### Problem to solve
Exclude images; transcribe the rest of the data exactly.

#### Records provided ####

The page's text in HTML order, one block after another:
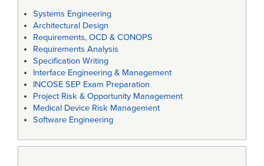
Systems Engineering
Architectural Design
Requirements, OCD & CONOPS
Requirements Analysis
Specification Writing
Interface Engineering & Management
INCOSE SEP Exam Preparation
Project Risk & Opportunity Management
Medical Device Risk Management
Software Engineering
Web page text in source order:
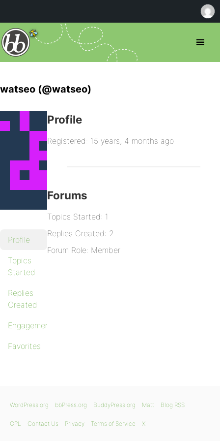
watseo (@watseo)
Profile
Topics
Started
Replies
Created
Engagements
Favorites
Profile
Registered: 15 years, 4 months ago
Forums
Topics Started: 1
Replies Created: 2
Forum Role: Member
WordPress.org bbPress.org BuddyPress.org Matt Blog RSS
GPL Contact Us Privacy Terms of Service X
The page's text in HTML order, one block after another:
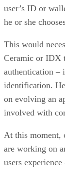
user’s ID or
he or she
This would
Ceramic or IDX
authentication –
identification.
on evolving an
involved with
At this moment,
are working on
users
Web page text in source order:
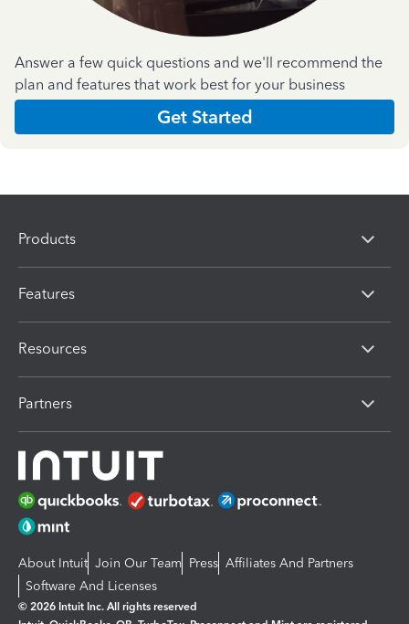
Answer a few quick questions and we'll recommend the
plan and features that work best for your business
Get Started
Products
Features
Resources
Partners
About Intuit Join Our Team Press Affiliates And Partners
Software And Licenses
© 2026 Intuit Inc. All rights reserved
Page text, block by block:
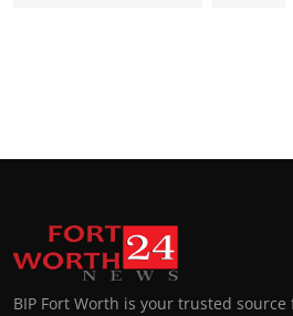
BIP Fort Worth is your trusted

####

### Answer to this problem
The page's text in HTML order, one block after another:
Systems Engineering
Architectural Design
Requirements, OCD & CONOPS
Requirements Analysis
Specification Writing
Interface Engineering & Management
INCOSE SEP Exam Preparation
Project Risk & Opportunity Management
Medical Device Risk Management
Software Engineering
Web page text in source order:
watseo (@watseo)
Profile
Topics
Started
Replies
Created
Engagements
Favorites
Profile
Registered: 15 years, 4 months ago
Forums
Topics Started: 1
Replies Created: 2
Forum Role: Member
WordPress.org bbPress.org BuddyPress.org Matt Blog RSS
GPL Contact Us Privacy Terms of Service X
The page's text in HTML order, one block after another:
user’s ID or
he or she
This would
Ceramic or IDX
authentication –
identification.
on evolving an
involved with
At this moment,
are working on
users
Web page text in source order:
Answer a few quick questions and we'll recommend the
plan and features that work best for your business
Get Started
Products
Features
Resources
Partners
About Intuit Join Our Team Press Affiliates And Partners
Software And Licenses
© 2026 Intuit Inc. All rights reserved
Page text, block by block:
BIP Fort Worth is your trusted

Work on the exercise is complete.